General banks will set a default clause in the mortgage contract, requiring the borrower to repay all the loan principal and interest in one lump sum if it is overdue for three consecutive times or six times in total. Therefore, if your mortgage is not repaid for more than 3 months, the consequences will be very serious, and the bank will file a lawsuit against you according to the loan contract and guarantee contract. Measures such as property preservation will be taken to freeze the deposits in all bank accounts of lenders and guarantors, and the pledged property will be sealed up. After the judgment is made, it will be enforced according to law (such as deducting deposits and auctioning collateral, etc.). ) to repay the bank's loan losses. Specifically, it includes: loan principal, loan interest, overdue interest, penalty interest, all litigation costs arising therefrom, and related expenses arising from the liquidation of collateral (pledge).

4, can't fly, can't take the high-speed rail, and is restricted from going abroad.

Once your overdue situation is serious and you refuse to carry it out, you should be prepared to accept legal punishment. If you are unfortunately included in the blacklist of people who have lost their trust (commonly known as the blacklist of Lao Lai), you can't even take a plane or a high-speed train, let alone go abroad.

Fourth, solve the problem of overdue mortgage:

1. Extend the loan term.

If you can't repay the mortgage on schedule according to the original repayment plan, you can apply to the bank to extend the loan term (the extension of short-term loans shall not exceed the original loan term, the extension of medium-term loans shall not exceed half of the original loan term, and the extension of long-term loans shall not exceed three years). After the bank approves, it can sign a deferred repayment agreement. Usually, there is only one opportunity to apply for deferred repayment, and the longest delay cannot exceed 30 years.

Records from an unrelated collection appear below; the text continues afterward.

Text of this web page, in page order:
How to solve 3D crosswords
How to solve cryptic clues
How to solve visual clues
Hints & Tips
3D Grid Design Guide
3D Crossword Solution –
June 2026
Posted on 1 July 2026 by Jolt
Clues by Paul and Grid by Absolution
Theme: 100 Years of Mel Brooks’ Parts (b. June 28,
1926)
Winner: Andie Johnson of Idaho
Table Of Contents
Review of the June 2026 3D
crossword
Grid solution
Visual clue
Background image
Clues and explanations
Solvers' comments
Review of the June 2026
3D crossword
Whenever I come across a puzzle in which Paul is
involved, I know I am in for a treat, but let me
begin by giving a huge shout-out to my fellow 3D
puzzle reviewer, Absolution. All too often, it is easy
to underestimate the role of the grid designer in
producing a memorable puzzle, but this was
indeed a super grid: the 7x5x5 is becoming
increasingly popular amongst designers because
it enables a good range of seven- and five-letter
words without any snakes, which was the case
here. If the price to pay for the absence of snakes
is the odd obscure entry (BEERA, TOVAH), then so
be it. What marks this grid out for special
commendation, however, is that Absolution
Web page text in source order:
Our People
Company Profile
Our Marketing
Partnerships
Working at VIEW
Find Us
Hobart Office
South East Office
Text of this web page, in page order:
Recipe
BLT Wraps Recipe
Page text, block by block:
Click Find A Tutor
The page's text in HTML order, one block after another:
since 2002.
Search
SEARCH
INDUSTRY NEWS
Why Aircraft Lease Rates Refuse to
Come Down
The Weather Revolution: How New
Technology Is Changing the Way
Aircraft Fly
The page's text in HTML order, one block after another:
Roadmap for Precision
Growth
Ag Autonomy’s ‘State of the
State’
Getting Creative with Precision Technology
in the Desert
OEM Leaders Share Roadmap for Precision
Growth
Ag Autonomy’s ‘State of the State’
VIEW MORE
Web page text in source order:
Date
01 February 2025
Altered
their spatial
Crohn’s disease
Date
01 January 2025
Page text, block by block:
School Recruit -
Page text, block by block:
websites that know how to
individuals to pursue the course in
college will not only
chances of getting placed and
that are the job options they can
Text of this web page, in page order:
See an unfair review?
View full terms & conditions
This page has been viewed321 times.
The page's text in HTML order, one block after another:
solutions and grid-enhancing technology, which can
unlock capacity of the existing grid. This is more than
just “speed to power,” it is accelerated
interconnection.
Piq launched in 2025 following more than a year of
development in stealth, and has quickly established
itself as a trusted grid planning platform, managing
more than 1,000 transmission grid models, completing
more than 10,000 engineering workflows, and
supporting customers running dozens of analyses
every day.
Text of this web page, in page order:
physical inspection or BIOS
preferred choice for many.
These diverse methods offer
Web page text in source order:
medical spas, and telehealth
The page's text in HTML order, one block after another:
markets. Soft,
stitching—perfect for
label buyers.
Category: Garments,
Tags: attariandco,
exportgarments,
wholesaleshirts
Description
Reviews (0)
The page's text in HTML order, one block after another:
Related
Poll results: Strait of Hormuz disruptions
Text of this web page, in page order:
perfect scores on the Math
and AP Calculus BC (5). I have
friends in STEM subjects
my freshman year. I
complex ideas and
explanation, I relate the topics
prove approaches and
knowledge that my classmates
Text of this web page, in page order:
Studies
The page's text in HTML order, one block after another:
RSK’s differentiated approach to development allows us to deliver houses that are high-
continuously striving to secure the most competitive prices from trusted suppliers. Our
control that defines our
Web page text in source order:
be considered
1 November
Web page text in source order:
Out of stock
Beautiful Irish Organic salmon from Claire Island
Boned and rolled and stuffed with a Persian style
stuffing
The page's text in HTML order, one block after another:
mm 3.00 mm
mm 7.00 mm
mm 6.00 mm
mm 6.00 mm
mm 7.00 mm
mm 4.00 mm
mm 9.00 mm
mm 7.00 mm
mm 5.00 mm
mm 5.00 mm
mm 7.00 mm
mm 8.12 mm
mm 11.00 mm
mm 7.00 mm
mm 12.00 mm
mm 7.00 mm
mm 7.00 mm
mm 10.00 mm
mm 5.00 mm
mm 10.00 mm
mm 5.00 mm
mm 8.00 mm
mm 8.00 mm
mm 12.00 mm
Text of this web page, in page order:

2. Apply for an extension of repayment

If the property buyers can't repay the mortgage on time due to accidents, they can apply to the loan bank for loan extension 30 days in advance. After the bank verifies that it is correct, it will appropriately extend the mortgage term and reduce the monthly payment. You can apply for many bank loans. When the borrower cannot repay the loan, he can temporarily explain the situation to the bank and apply for deferred repayment. The extension period can be decided by the borrower, but there is a maximum period limit, and the extension can usually only be applied once or twice.

3. Borrowing money from relatives and friends is suspended.

If you really can't repay the mortgage, you can ask friends and relatives for help, temporarily solve the dilemma, and try not to default on the mortgage. If you default for a long time, the house is likely to be auctioned.

Step 4 sell the house

Finally, there is a way to sell a house. Find an intermediary company to advance the remaining loan (of course, the intermediary will charge a certain fee), and then entrust the intermediary to sell the house and earn a certain price difference.

Is mortgage a mortgage or a pledge?

Mortgage belongs to housing mortgage loan. Housing loan, also known as housing mortgage loan, is an application form for housing mortgage loan, ID card, income certificate, housing sales contract, guarantee and other legal documents filled out by the buyer to the loan bank. , must be submitted. After passing the examination, the loan bank promises the loan to the buyer, and handles the real estate mortgage registration and notarization according to the house sales contract provided by the buyer and the mortgage loan contract concluded between the bank and the buyer. The bank directly transfers the loan funds to the sales unit within the time limit stipulated in the contract.